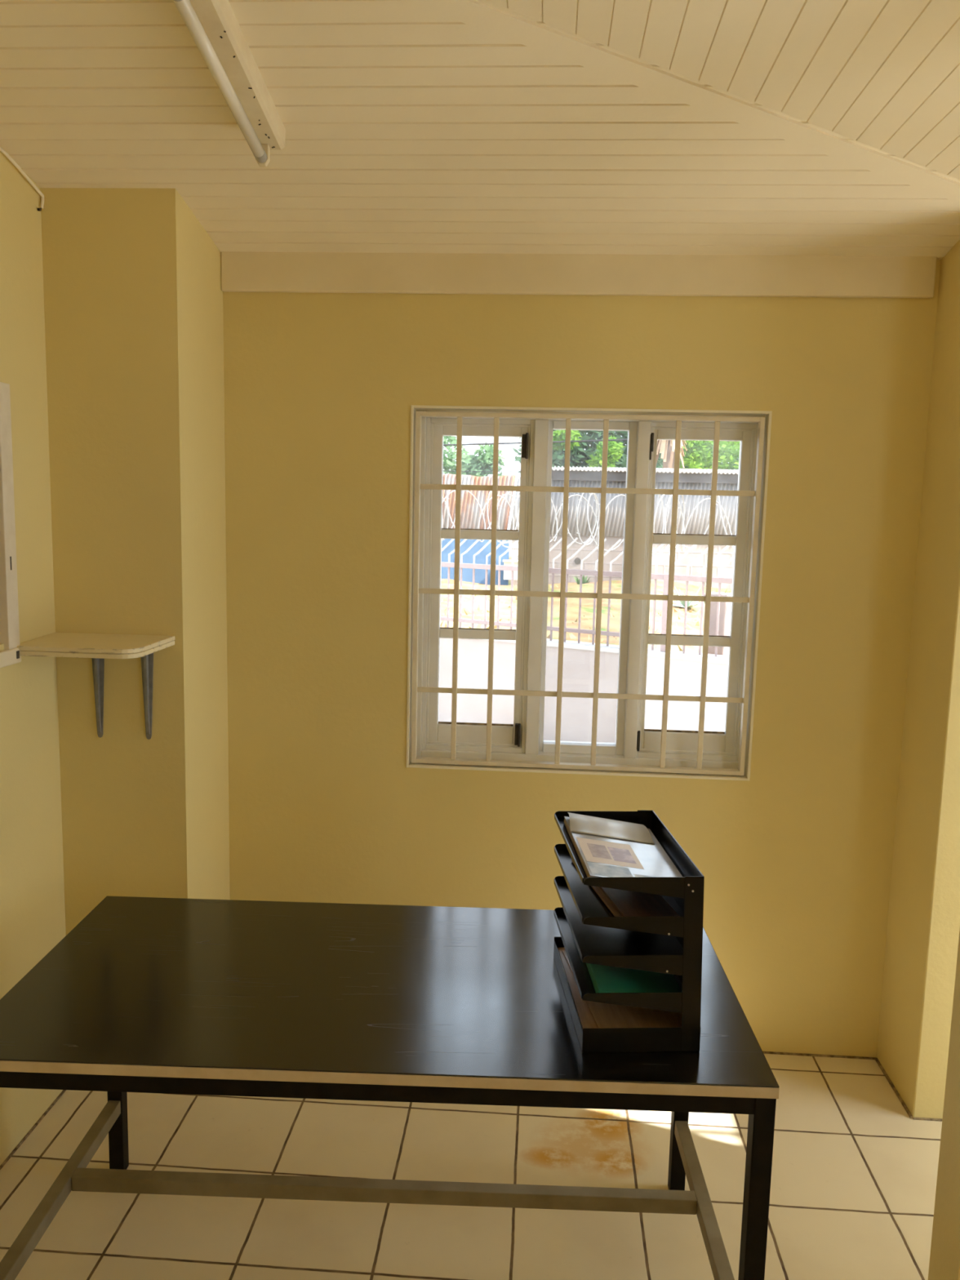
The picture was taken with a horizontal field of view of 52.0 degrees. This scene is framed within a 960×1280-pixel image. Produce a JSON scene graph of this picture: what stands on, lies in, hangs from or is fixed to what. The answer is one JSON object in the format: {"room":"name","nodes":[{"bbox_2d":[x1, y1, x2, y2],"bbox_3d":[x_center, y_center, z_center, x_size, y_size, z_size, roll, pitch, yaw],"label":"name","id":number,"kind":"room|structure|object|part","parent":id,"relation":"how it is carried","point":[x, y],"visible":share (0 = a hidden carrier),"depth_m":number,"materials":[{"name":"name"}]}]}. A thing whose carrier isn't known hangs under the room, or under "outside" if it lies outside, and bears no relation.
{"room":"office","nodes":[
{"label":"office","id":0,"kind":"room"},
{"bbox_2d":[0,151,66,1165],"bbox_3d":[-1.419,-0.024,1.140,0.200,3.400,3.371,2,8,4],"label":"wall","id":1,"kind":"structure","parent":0,"point":[33,908],"depth_m":2.66,"materials":[{"name":"yellow paint"}]},
{"bbox_2d":[0,382,21,667],"bbox_3d":[-1.299,-0.244,2.142,0.142,0.718,0.861,2,8,4],"label":"window","id":2,"kind":"structure","parent":1,"relation":"in","point":[9,607],"depth_m":2.53,"materials":[{"name":"white wood"}]},
{"bbox_3d":[-1.263,0.093,2.181,0.050,0.040,0.856,2,8,4],"label":"sill","id":3,"kind":"part","parent":2,"relation":"part of","materials":[{"name":"beige paint"}]},
{"bbox_2d":[0,1089,66,1169],"bbox_3d":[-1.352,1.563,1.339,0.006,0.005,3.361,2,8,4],"label":"baseboard","id":4,"kind":"structure","parent":1,"relation":"attached to","point":[63,1091],"depth_m":2.76,"materials":[{"name":"beige tile"}]},
{"bbox_2d":[40,187,230,935],"bbox_3d":[-1.161,-0.028,3.114,0.673,2.900,0.589,2,8,4],"label":"wall pier","id":5,"kind":"object","parent":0,"point":[134,314],"visible":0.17,"depth_m":2.80,"materials":[{"name":"yellow paint"}]},
{"bbox_2d":[0,146,44,210],"bbox_3d":[-1.208,-1.206,2.229,0.020,0.215,0.862,2,8,4],"label":"cable","id":6,"kind":"object","parent":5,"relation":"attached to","point":[2,150],"visible":1,"depth_m":2.56,"materials":[{"name":"beige paint"}]},
{"bbox_2d":[16,631,174,739],"bbox_3d":[-1.051,0.149,2.713,0.350,0.304,0.234,2,8,4],"label":"wall shelf","id":7,"kind":"object","parent":5,"relation":"attached to","point":[99,647],"visible":0.99,"depth_m":2.71,"materials":[{"name":"beige paint"}]},
{"bbox_2d":[0,1053,942,1279],"bbox_3d":[0.190,1.637,1.520,3.820,0.120,4.000,2,8,4],"label":"floor","id":8,"kind":"structure","parent":0,"point":[854,1179],"depth_m":2.59,"materials":[{"name":"beige tile"}]},
{"bbox_2d":[0,896,779,1279],"bbox_3d":[-0.222,1.099,2.196,1.515,0.750,0.755,1,8,1],"label":"work table","id":9,"kind":"object","parent":8,"relation":"on","point":[282,999],"visible":0.8,"depth_m":2.02,"materials":[{"name":"black laminate"}]},
{"bbox_3d":[-0.949,1.046,2.566,0.038,0.726,0.038,1,8,1],"label":"leg","id":10,"kind":"part","parent":9,"relation":"part of","materials":[{"name":"black metal"}]},
{"bbox_3d":[-0.223,0.816,1.799,1.439,0.036,0.030,1,8,1],"label":"apron rail","id":11,"kind":"part","parent":9,"relation":"part of","materials":[{"name":"black metal"}]},
{"bbox_2d":[553,809,704,1053],"bbox_3d":[0.290,0.579,2.030,0.234,0.346,0.404,1,8,-4],"label":"tray","id":12,"kind":"object","parent":9,"relation":"on","point":[590,933],"visible":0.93,"depth_m":1.85,"materials":[{"name":"black metal"}]},
{"bbox_2d":[553,906,682,1013],"bbox_3d":[0.289,0.656,2.041,0.223,0.046,0.400,1,8,-4],"label":"shelf","id":13,"kind":"object","parent":12,"relation":"attached to","point":[668,1002],"depth_m":1.85,"materials":[{"name":"black metal"}]},
{"bbox_2d":[554,875,683,975],"bbox_3d":[0.288,0.582,2.031,0.223,0.046,0.400,1,8,-4],"label":"shelf","id":14,"kind":"object","parent":12,"relation":"attached to","point":[595,944],"depth_m":1.93,"materials":[{"name":"black metal"}]},
{"bbox_2d":[554,844,684,937],"bbox_3d":[0.288,0.508,2.021,0.223,0.046,0.400,1,8,-4],"label":"shelf","id":15,"kind":"object","parent":12,"relation":"attached to","point":[592,910],"depth_m":1.88,"materials":[{"name":"black metal"}]},
{"bbox_2d":[557,947,681,1029],"bbox_3d":[0.291,0.734,2.047,0.210,0.028,0.380,1,8,-4],"label":"cardboard folder","id":16,"kind":"object","parent":12,"relation":"in","point":[592,1015],"visible":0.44,"depth_m":1.93,"materials":[{"name":"brown paper"}]},
{"bbox_2d":[554,810,684,898],"bbox_3d":[0.288,0.432,2.011,0.223,0.046,0.400,1,8,-4],"label":"shelf","id":17,"kind":"object","parent":12,"relation":"attached to","point":[673,886],"depth_m":1.97,"materials":[{"name":"black metal"}]},
{"bbox_2d":[564,816,682,877],"bbox_3d":[0.288,0.431,1.992,0.191,0.042,0.352,1,8,-3],"label":"papers","id":18,"kind":"object","parent":12,"relation":"in","point":[598,855],"visible":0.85,"depth_m":1.95,"materials":[{"name":"white paper"}]},
{"bbox_2d":[567,812,654,844],"bbox_3d":[0.275,0.400,2.114,0.178,0.036,0.115,1,8,-2],"label":"paper sheet","id":19,"kind":"object","parent":18,"relation":"on","point":[583,824],"visible":1,"depth_m":2.10,"materials":[{"name":"beige paper"}]},
{"bbox_2d":[571,859,679,916],"bbox_3d":[0.298,0.512,2.001,0.135,0.033,0.330,0,8,-11],"label":"folder","id":20,"kind":"object","parent":12,"relation":"in","point":[621,903],"visible":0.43,"depth_m":1.93,"materials":[{"name":"paper"}]},
{"bbox_2d":[553,937,700,1053],"bbox_3d":[0.292,0.726,2.050,0.224,0.049,0.400,1,8,-4],"label":"tray","id":21,"kind":"object","parent":12,"relation":"attached to","point":[686,1037],"depth_m":1.85,"materials":[{"name":"black metal"}]},
{"bbox_2d":[586,963,681,992],"bbox_3d":[0.302,0.656,2.022,0.179,0.043,0.345,1,8,-3],"label":"folder","id":22,"kind":"object","parent":12,"relation":"in","point":[605,979],"visible":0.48,"depth_m":1.92,"materials":[{"name":"green paper"}]},
{"bbox_3d":[0.384,0.579,2.037,0.046,0.343,0.403,1,8,-4],"label":"panel","id":23,"kind":"part","parent":12,"relation":"part of","materials":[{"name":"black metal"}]},
{"bbox_3d":[0.522,1.083,2.534,0.038,0.726,0.038,1,8,1],"label":"leg","id":24,"kind":"part","parent":9,"relation":"part of","materials":[{"name":"black metal"}]},
{"bbox_3d":[0.504,1.176,1.829,0.038,0.726,0.038,1,8,1],"label":"leg","id":25,"kind":"part","parent":9,"relation":"part of","materials":[{"name":"black metal"}]},
{"bbox_2d":[0,0,959,259],"bbox_3d":[0.261,-1.073,0.993,3.741,0.413,4.170,2,8,4],"label":"ceiling","id":26,"kind":"structure","parent":0,"point":[410,128],"depth_m":2.29,"materials":[{"name":"beige paint"}]},
{"bbox_2d":[173,0,285,167],"bbox_3d":[-0.513,-1.187,2.042,0.063,0.212,0.616,2,8,4],"label":"tube light","id":27,"kind":"object","parent":26,"relation":"attached to","point":[213,25],"visible":1,"depth_m":2.04,"materials":[{"name":"white metal"}]},
{"bbox_2d":[400,0,959,203],"bbox_3d":[0.203,-1.214,2.025,2.457,0.256,0.064,-2,8,-25],"label":"trim","id":28,"kind":"structure","parent":26,"relation":"attached to","point":[473,13],"depth_m":2.13,"materials":[{"name":"beige paint"}]},
{"bbox_2d":[222,259,941,1057],"bbox_3d":[0.277,0.030,3.224,2.226,2.820,0.200,2,8,4],"label":"wall","id":29,"kind":"structure","parent":0,"point":[794,859],"depth_m":3.11,"materials":[{"name":"yellow paint"}]},
{"bbox_2d":[221,251,936,298],"bbox_3d":[0.272,-1.103,2.964,2.135,0.123,0.022,2,8,4],"label":"beam","id":30,"kind":"structure","parent":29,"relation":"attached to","point":[575,274],"depth_m":2.95,"materials":[{"name":"beige paint"}]},
{"bbox_2d":[406,404,772,781],"bbox_3d":[0.325,-0.144,3.126,1.102,1.153,0.063,2,8,4],"label":"window edge","id":31,"kind":"structure","parent":29,"relation":"attached to","point":[746,776],"depth_m":3.10,"materials":[{"name":"beige paint"}]},
{"bbox_2d":[411,411,764,775],"bbox_3d":[0.323,-0.141,3.121,1.070,1.123,0.030,2,8,4],"label":"window grille","id":32,"kind":"object","parent":31,"relation":"attached to","point":[603,490],"visible":1,"depth_m":3.11,"materials":[{"name":"beige metal"}]},
{"bbox_2d":[416,410,763,768],"bbox_3d":[0.331,-0.157,3.226,1.108,1.159,0.100,2,8,4],"label":"window","id":33,"kind":"structure","parent":29,"relation":"in","point":[522,740],"depth_m":3.21,"materials":[{"name":"white paint"}]},
{"bbox_3d":[-0.009,-0.172,3.246,0.347,1.088,0.062,2,8,4],"label":"stop moulding","id":34,"kind":"part","parent":33,"relation":"part of","materials":[{"name":"white paint"}]},
{"bbox_3d":[-0.008,-0.168,3.248,0.307,1.065,0.038,2,8,4],"label":"casement sash","id":35,"kind":"part","parent":33,"relation":"part of","materials":[{"name":"white paint"}]},
{"bbox_3d":[0.350,-0.163,3.242,0.282,1.088,0.055,2,8,4],"label":"fixed sash","id":36,"kind":"part","parent":33,"relation":"part of","materials":[{"name":"white paint"}]},
{"bbox_3d":[0.691,-0.147,3.205,0.315,1.065,0.038,2,8,4],"label":"casement sash","id":37,"kind":"part","parent":33,"relation":"part of","materials":[{"name":"white paint"}]},
{"bbox_3d":[0.699,-0.150,3.202,0.341,1.088,0.062,2,8,4],"label":"stop moulding","id":38,"kind":"part","parent":33,"relation":"part of","materials":[{"name":"white paint"}]},
{"bbox_2d":[876,239,959,1119],"bbox_3d":[1.823,0.084,2.968,0.994,2.850,0.520,2,8,4],"label":"wall","id":39,"kind":"structure","parent":0,"point":[923,922],"depth_m":2.88,"materials":[{"name":"yellow paint"}]},
{"bbox_2d":[762,1051,942,1121],"bbox_3d":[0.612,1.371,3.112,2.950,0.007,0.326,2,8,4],"label":"baseboard","id":40,"kind":"structure","parent":39,"relation":"attached to","point":[877,1061],"depth_m":3.21,"materials":[{"name":"beige tile"}]},
{"bbox_2d":[928,929,959,1279],"bbox_3d":[0.970,0.108,1.693,0.160,3.100,0.120,2,8,4],"label":"door frame","id":41,"kind":"structure","parent":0,"point":[944,1255],"depth_m":1.82,"materials":[{"name":"yellow paint"}]},
{"bbox_3d":[1.412,1.096,8.242,60.000,0.440,70.000,2,8,4],"label":"ground","id":42,"kind":"structure","parent":0,"visible":0},
{"bbox_2d":[438,638,728,742],"bbox_3d":[0.556,0.498,8.191,12.000,1.000,0.192,6,9,30],"label":"wall","id":43,"kind":"structure","parent":42,"relation":"on","point":[578,668],"depth_m":7.94,"materials":[{"name":"grey paint"}]},
{"bbox_2d":[440,537,733,656],"bbox_3d":[0.602,-0.422,8.100,6.411,0.851,0.139,6,9,30],"label":"railing","id":44,"kind":"object","parent":43,"relation":"on","point":[655,576],"visible":0.25,"depth_m":7.92,"materials":[{"name":"metal"}]},
{"bbox_3d":[-0.281,-0.806,8.598,0.202,0.261,0.027,1,8,-1],"label":"spike arm","id":45,"kind":"part","parent":44,"relation":"part of","materials":[{"name":"grey paint"}]},
{"bbox_3d":[-0.172,-0.795,8.535,0.202,0.261,0.027,1,8,-1],"label":"spike arm","id":46,"kind":"part","parent":44,"relation":"part of","materials":[{"name":"grey paint"}]},
{"bbox_3d":[-0.064,-0.784,8.472,0.202,0.261,0.027,1,8,-1],"label":"spike arm","id":47,"kind":"part","parent":44,"relation":"part of","materials":[{"name":"grey paint"}]},
{"bbox_3d":[0.044,-0.774,8.408,0.202,0.261,0.027,1,8,-1],"label":"spike arm","id":48,"kind":"part","parent":44,"relation":"part of","materials":[{"name":"grey paint"}]},
{"bbox_3d":[0.153,-0.763,8.345,0.202,0.261,0.027,1,8,-1],"label":"spike arm","id":49,"kind":"part","parent":44,"relation":"part of","materials":[{"name":"grey paint"}]},
{"bbox_3d":[0.261,-0.751,8.277,0.176,0.261,0.116,6,9,30],"label":"spike arm","id":50,"kind":"part","parent":44,"relation":"part of","materials":[{"name":"grey paint"}]},
{"bbox_3d":[0.369,-0.741,8.218,0.202,0.261,0.027,1,8,-1],"label":"spike arm","id":51,"kind":"part","parent":44,"relation":"part of","materials":[{"name":"grey paint"}]},
{"bbox_3d":[0.570,-0.097,8.112,6.400,0.030,0.036,6,9,30],"label":"rail","id":52,"kind":"part","parent":44,"relation":"part of","materials":[{"name":"metal"}]},
{"bbox_3d":[0.586,-0.719,8.087,0.176,0.261,0.116,6,9,30],"label":"spike arm","id":53,"kind":"part","parent":44,"relation":"part of","materials":[{"name":"grey paint"}]},
{"bbox_3d":[0.694,-0.708,8.027,0.202,0.261,0.027,1,8,-1],"label":"spike arm","id":54,"kind":"part","parent":44,"relation":"part of","materials":[{"name":"grey paint"}]},
{"bbox_3d":[0.802,-0.698,7.964,0.202,0.261,0.027,1,8,-1],"label":"spike arm","id":55,"kind":"part","parent":44,"relation":"part of","materials":[{"name":"grey paint"}]},
{"bbox_3d":[0.580,-0.567,8.049,6.400,0.040,0.040,6,9,30],"label":"rail","id":56,"kind":"part","parent":44,"relation":"part of","materials":[{"name":"metal"}]},
{"bbox_2d":[441,488,733,554],"bbox_3d":[0.714,-1.003,8.127,6.312,0.529,0.532,6,9,30],"label":"wire","id":57,"kind":"object","parent":44,"relation":"hanging from","point":[683,529],"visible":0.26,"depth_m":8.04,"materials":[{"name":"grey metal"}]},
{"bbox_3d":[0.911,-0.687,7.900,0.202,0.261,0.027,1,8,-1],"label":"spike arm","id":58,"kind":"part","parent":44,"relation":"part of","materials":[{"name":"grey paint"}]},
{"bbox_3d":[1.019,-0.676,7.837,0.202,0.261,0.027,1,8,-1],"label":"spike arm","id":59,"kind":"part","parent":44,"relation":"part of","materials":[{"name":"grey paint"}]},
{"bbox_3d":[1.127,-0.665,7.773,0.202,0.261,0.027,1,8,-1],"label":"spike arm","id":60,"kind":"part","parent":44,"relation":"part of","materials":[{"name":"grey paint"}]},
{"bbox_3d":[1.344,-0.643,7.646,0.202,0.261,0.027,1,8,-1],"label":"spike arm","id":61,"kind":"part","parent":44,"relation":"part of","materials":[{"name":"grey paint"}]},
{"bbox_3d":[1.436,-0.208,7.580,0.055,0.600,0.060,6,9,30],"label":"post","id":62,"kind":"part","parent":44,"relation":"part of","materials":[{"name":"metal"}]},
{"bbox_3d":[1.452,-0.632,7.583,0.202,0.261,0.027,1,8,-1],"label":"spike arm","id":63,"kind":"part","parent":44,"relation":"part of","materials":[{"name":"grey paint"}]},
{"bbox_3d":[1.560,-0.621,7.519,0.202,0.261,0.027,1,8,-1],"label":"spike arm","id":64,"kind":"part","parent":44,"relation":"part of","materials":[{"name":"grey paint"}]},
{"bbox_3d":[1.669,-0.611,7.456,0.202,0.261,0.027,1,8,-1],"label":"spike arm","id":65,"kind":"part","parent":44,"relation":"part of","materials":[{"name":"grey paint"}]},
{"bbox_3d":[1.777,-0.600,7.392,0.202,0.261,0.027,1,8,-1],"label":"spike arm","id":66,"kind":"part","parent":44,"relation":"part of","materials":[{"name":"grey paint"}]},
{"bbox_3d":[1.885,-0.589,7.329,0.202,0.261,0.027,1,8,-1],"label":"spike arm","id":67,"kind":"part","parent":44,"relation":"part of","materials":[{"name":"grey paint"}]},
{"bbox_2d":[656,440,739,468],"bbox_3d":[5.770,-4.085,24.552,3.724,4.429,1.900,3,8,12],"label":"tree","id":68,"kind":"object","parent":42,"relation":"on","point":[737,458],"visible":0.02,"depth_m":24.17,"materials":[{"name":"green plant"}]},
{"label":"outside","id":69,"kind":"structure","parent":0,"visible":0},
{"bbox_2d":[443,439,627,445],"bbox_3d":[2.086,-3.522,16.890,18.001,0.928,0.032,2,8,4],"label":"power cable","id":70,"kind":"object","parent":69,"point":[578,441],"visible":0.22,"depth_m":16.98,"materials":[{"name":"grey plastic"}]},
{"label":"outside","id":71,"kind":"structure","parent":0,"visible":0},
{"bbox_2d":[443,471,520,471],"bbox_3d":[2.060,-2.965,16.763,18.000,0.371,0.012,2,8,4],"label":"power cable","id":72,"kind":"object","parent":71,"point":[443,471],"visible":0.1,"depth_m":16.90,"materials":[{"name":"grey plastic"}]},
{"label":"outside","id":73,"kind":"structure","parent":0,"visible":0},
{"bbox_2d":[440,555,731,653],"bbox_3d":[4.182,-0.681,14.174,18.000,0.241,14.000,6,9,30],"label":"ground","id":74,"kind":"structure","parent":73,"point":[587,604],"depth_m":10.96,"materials":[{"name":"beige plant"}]},
{"bbox_2d":[443,435,506,476],"bbox_3d":[-1.042,-2.921,19.179,3.387,3.229,1.515,2,8,4],"label":"tree","id":75,"kind":"object","parent":74,"relation":"on","point":[482,462],"visible":0.23,"depth_m":18.81,"materials":[{"name":"green plant"}]},
{"bbox_2d":[502,559,518,579],"bbox_3d":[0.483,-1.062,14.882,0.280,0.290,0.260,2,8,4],"label":"gate pier","id":76,"kind":"structure","parent":74,"relation":"on","point":[507,574],"depth_m":14.78,"materials":[{"name":"beige paint"}]},
{"bbox_2d":[573,574,590,584],"bbox_3d":[1.482,-0.853,14.253,0.309,0.206,0.204,5,8,24],"label":"plant","id":77,"kind":"object","parent":74,"relation":"on","point":[584,580],"visible":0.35,"depth_m":14.21,"materials":[{"name":"green plant"}]},
{"bbox_2d":[440,534,733,588],"bbox_3d":[2.394,-0.971,15.047,11.000,1.192,0.230,2,8,4],"label":"wall","id":78,"kind":"structure","parent":74,"relation":"on","point":[695,569],"depth_m":14.99,"materials":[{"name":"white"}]},
{"bbox_2d":[442,473,515,529],"bbox_3d":[-1.375,-2.043,15.068,3.814,1.023,0.028,2,8,4],"label":"fence","id":79,"kind":"object","parent":78,"relation":"on","point":[470,509],"visible":0.23,"depth_m":14.98,"materials":[{"name":"metal"}]},
{"bbox_2d":[511,429,662,473],"bbox_3d":[2.569,-3.489,21.057,3.797,4.023,2.192,2,8,4],"label":"tree","id":80,"kind":"object","parent":74,"relation":"on","point":[578,455],"visible":0.14,"depth_m":20.52,"materials":[{"name":"green plant"}]},
{"bbox_2d":[552,430,624,467],"bbox_3d":[2.044,-2.785,19.607,1.603,2.985,0.670,2,8,4],"label":"tree","id":81,"kind":"object","parent":74,"relation":"on","point":[614,449],"visible":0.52,"depth_m":19.39,"materials":[{"name":"green plant"}]},
{"bbox_2d":[510,466,738,537],"bbox_3d":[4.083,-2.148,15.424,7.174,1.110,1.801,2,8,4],"label":"shed","id":82,"kind":"object","parent":74,"relation":"on","point":[689,478],"visible":0.28,"depth_m":14.79,"materials":[{"name":"metal"}]},
{"bbox_2d":[656,440,687,468],"bbox_3d":[3.495,-3.203,18.349,0.731,4.202,0.726,2,8,4],"label":"palm","id":83,"kind":"object","parent":74,"relation":"on","point":[666,447],"visible":0.11,"depth_m":18.21,"materials":[{"name":"beige plant"}]},
{"bbox_2d":[672,587,704,608],"bbox_3d":[2.438,-0.503,11.579,0.583,0.258,0.486,-4,9,-35],"label":"agave","id":84,"kind":"object","parent":74,"relation":"on","point":[681,603],"visible":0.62,"depth_m":11.58,"materials":[{"name":"green plant"}]},
{"bbox_2d":[679,440,740,469],"bbox_3d":[4.923,-2.954,19.393,2.669,3.507,1.495,2,8,4],"label":"tree","id":85,"kind":"object","parent":74,"relation":"on","point":[696,457],"visible":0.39,"depth_m":18.97,"materials":[{"name":"green plant"}]},
{"bbox_2d":[702,591,731,655],"bbox_3d":[1.861,-0.034,7.745,0.200,0.670,0.200,6,9,30],"label":"pillar","id":86,"kind":"structure","parent":74,"relation":"on","point":[725,607],"depth_m":7.65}
]}
§
• **Activity**
Look through the material above. Copy each line where the word "casement" appears.

• **Solved exercise**
{"bbox_3d":[-0.008,-0.168,3.248,0.307,1.065,0.038,2,8,4],"label":"casement sash","id":35,"kind":"part","parent":33,"relation":"part of","materials":[{"name":"white paint"}]},
{"bbox_3d":[0.691,-0.147,3.205,0.315,1.065,0.038,2,8,4],"label":"casement sash","id":37,"kind":"part","parent":33,"relation":"part of","materials":[{"name":"white paint"}]},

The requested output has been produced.